We present ATLAS-MVSNet, an end-to-end deep learning multi-view stereo network for depth map inference from high-resolution images. Distinct from existing works, we introduce a novel module design for neural networks, which we termed Hybrid Attention Block (HAB), that utilizes ATtention LAyerS (ATLAS). While many state-of-the-art methods need multiple high-end GPUs in the training phase, we are able to train our network on a single consumer grade GPU (11GB VRAM).
ATLAS-MVSNet is able to evaluate images of up to 14 MP (4536 × 3024 pixel).

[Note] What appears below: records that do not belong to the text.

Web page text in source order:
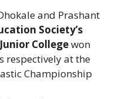
and Prashant
Society’s
Collegewon
respectively at the
Championship
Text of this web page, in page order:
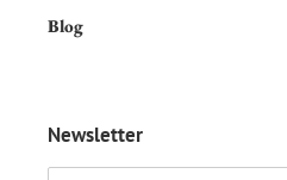
Blog
Newsletter
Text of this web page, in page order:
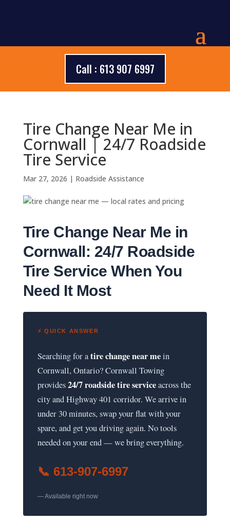
Call : 613 907 6997
Tire Change Near Me in
Cornwall | 24/7 Roadside
Tire Service
Mar 27, 2026 | Roadside Assistance
Tire Change Near Me in
Cornwall: 24/7 Roadside
Tire Service When You
Need It Most
⚡ QUICK ANSWER
Searching for atire change near mein
Cornwall, Ontario? Cornwall Towing
provides24/7 roadside tire serviceacross the
city and Highway 401 corridor. We arrive in
under 30 minutes, swap your flat with your
spare, and get you driving again. No tools
needed on your end — we bring everything.
📞 613-907-6997
— Available right now
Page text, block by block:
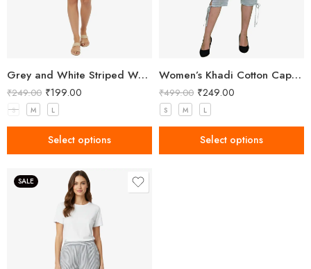
Grey and White Striped Women’s Shorts
₹249.00 ₹199.00
S M L
Select options
Women’s Khadi Cotton Capri Grey
₹499.00 ₹249.00
S M L
Select options
SALE
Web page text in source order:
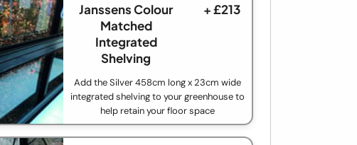
Janssens Colour
Matched
Integrated
Shelving
+ £213
Add the Silver 458cm long x 23cm wide
integrated shelving to your greenhouse to
help retain your floor space
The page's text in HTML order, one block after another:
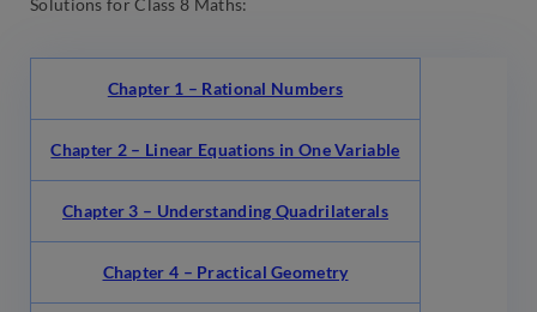
Chapter 1 – Rational Numbers
Chapter 2 – Linear Equations in One Variable
Chapter 3 – Understanding Quadrilaterals
Chapter 4 – Practical Geometry
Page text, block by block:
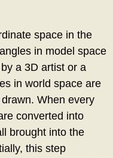
space in the
in model space
a 3D artist or a
in world space are
When every
converted into
brought into the
this step
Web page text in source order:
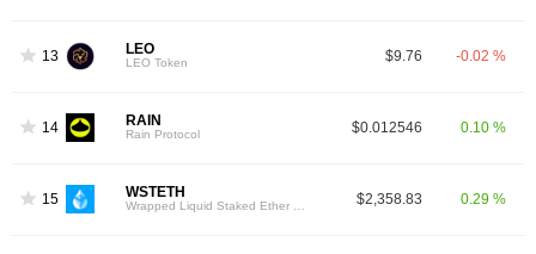
13 LEO
LEO Token $9.76 -0.02 %
14 RAIN
Rain Protocol $0.012546 0.10 %
15 WSTETH $2,358.83 0.29 %
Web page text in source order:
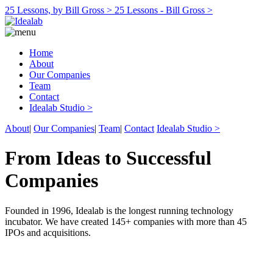
25 Lessons, by Bill Gross > 25 Lessons - Bill Gross >
Home
About
Our Companies
Team
Contact
Idealab Studio >
About| Our Companies| Team| Contact Idealab Studio >
From Ideas to Successful
Companies
Founded in 1996, Idealab is the longest running technology
incubator. We have created 145+ companies with more than 45
IPOs and acquisitions.
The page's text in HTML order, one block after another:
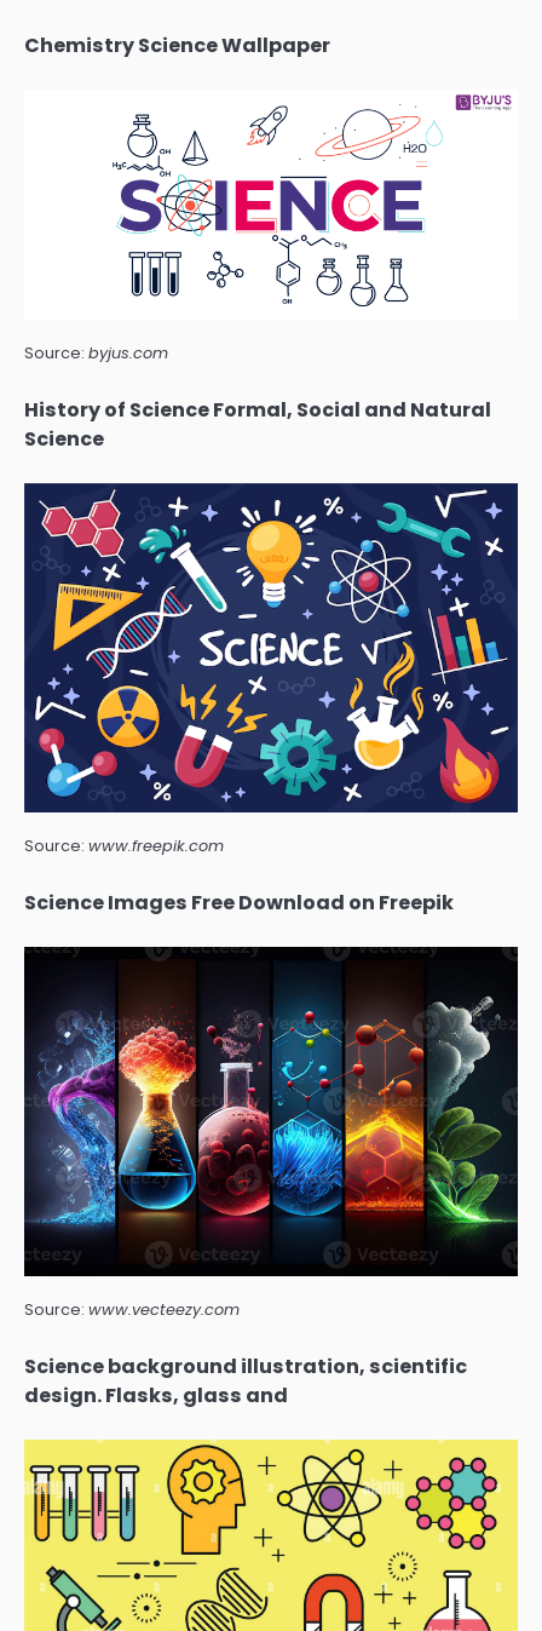
Chemistry Science Wallpaper
Source: byjus.com
History of Science Formal, Social and Natural
Science
Source: www.freepik.com
Science Images Free Download on Freepik
Source: www.vecteezy.com
Science background illustration, scientific
design. Flasks, glass and
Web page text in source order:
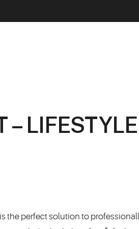
–
the perfect solution to
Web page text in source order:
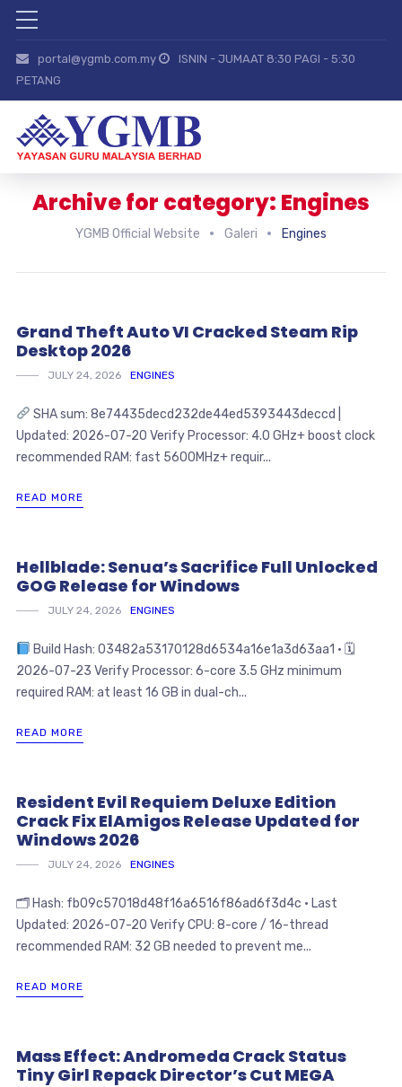
portal@ygmb.com.my
ISNIN - JUMAAT 8:30 PAGI - 5:30
PETANG
Archive for category: Engines
YGMB Official Website Galeri Engines
Grand Theft Auto VI Cracked Steam Rip
Desktop 2026
JULY 24, 2026 ENGINES
SHA sum: 8e74435decd232de44ed5393443deccd |
Updated: 2026-07-20 Verify Processor: 4.0 GHz+ boost clock
recommended RAM: fast 5600MHz+ requir...
READ MORE
Hellblade: Senua’s Sacrifice Full Unlocked
GOG Release for Windows
JULY 24, 2026 ENGINES
Build Hash: 03482a53170128d6534a16e1a3d63aa1 • 🗓
2026-07-23 Verify Processor: 6-core 3.5 GHz minimum
required RAM: at least 16 GB in dual-ch...
READ MORE
Resident Evil Requiem Deluxe Edition
Crack Fix ElAmigos Release Updated for
Windows 2026
JULY 24, 2026 ENGINES
🗂 Hash: fb09c57018d48f16a6516f86ad6f3d4c • Last
Updated: 2026-07-20 Verify CPU: 8-core / 16-thread
recommended RAM: 32 GB needed to prevent me...
READ MORE
Mass Effect: Andromeda Crack Status
Tiny Girl Repack Director’s Cut MEGA
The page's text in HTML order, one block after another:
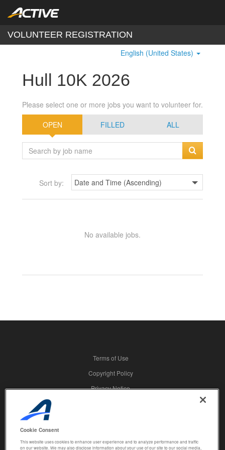
VOLUNTEER REGISTRATION
English (United States)
Hull 10K 2026
Please select one or more jobs you want to volunteer for.
OPEN
FILLED ALL
Sort by:
No available jobs.
Terms of Use
Copyright Policy
Privacy Notice
reserved.
Cookie Consent
This website uses cookies to enhance user experience and to analyze performance and traffic
on our website. We may also disclose information about your use of our site to our social media,
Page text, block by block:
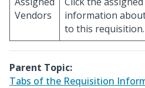
Vendors
information
to this requisition.
Parent Topic:
Tabs of the Requisition
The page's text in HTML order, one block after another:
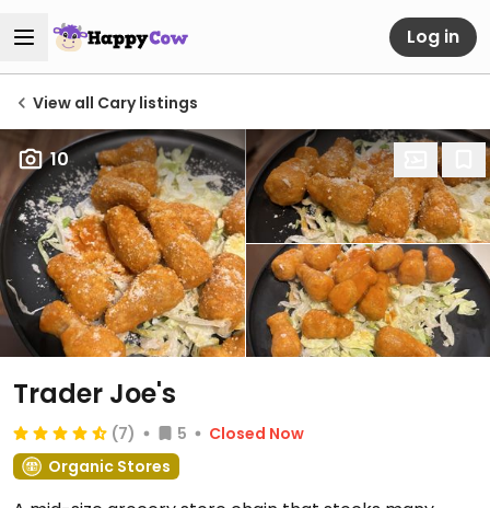
Log in
View all Cary listings
10
Trader Joe's
(7) 5
Closed Now
Organic Stores
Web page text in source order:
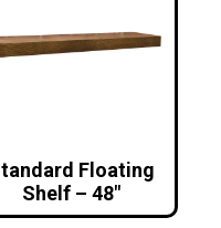
Floating
Shelf – 48″
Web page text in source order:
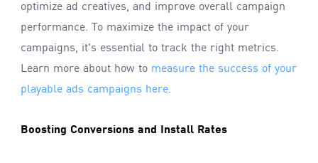
optimize ad creatives, and improve overall campaign
performance. To maximize the impact of your
campaigns, it's essential to track the right metrics.
Learn more about how to measure the success of your
playable ads campaigns here.
Boosting Conversions and Install Rates

If you find this project useful for your research, please cite:
@InProceedings{weilharter2022atlas,
author = {Weilharter, Rafael and Fraundorfer, Friedrich},
title = {ATLAS-MVSNet: Attention Layers for Feature Extraction and Cost Volume Regularization in Multi-View Stereo},
booktitle = {2022 26th International Conference on Pattern Recognition (ICPR)},
year = {2022},
organization={IEEE}
}
- Nvidia GPU with 11GB or more VRAM
- CUDA 10.1+
- python 3.6+
- pytorch 1.4+
- opencv 3.4.2+
Pre-processed datasets can be downloaded on the github page of MVSNet and BlendedMVS. Our repository provides 3 dataloaders for DTU, BlendedMVS and Tanks and Temples (TaT), respectively.
Run the command python train.py -h
to get information about the usage. An example can be found in train_dtu.sh
(set the correct paths to the training data).
Run the command python test.py -h
to get information about the usage. An example can be found in test_dtu.sh
(set the correct paths to the testing data).
You can use your own trained weights or use the weights provided in checkpoints/atlas_blended.ckpt
. These are the weights obtained by training on the DTU dataset and then finetuning on BlendedMVS as described in our paper and evaluated on the TaT benchmark.
Acc. (mm) | Comp. (mm) | Overall (mm) |
---|---|---|
0.278 | 0.377 | 0.327 |
Mean | Family | Francis | Horse | LH | M60 | Panther | PG | Train |
---|---|---|---|---|---|---|---|---|
60.71 | 77.62 | 61.94 | 49.55 | 61.63 | 60.04 | 58.69 | 63.58 | 52.59 |
Parts of the code are adapted from HSM, MVSNet and Stand-Alone-Self-Attention.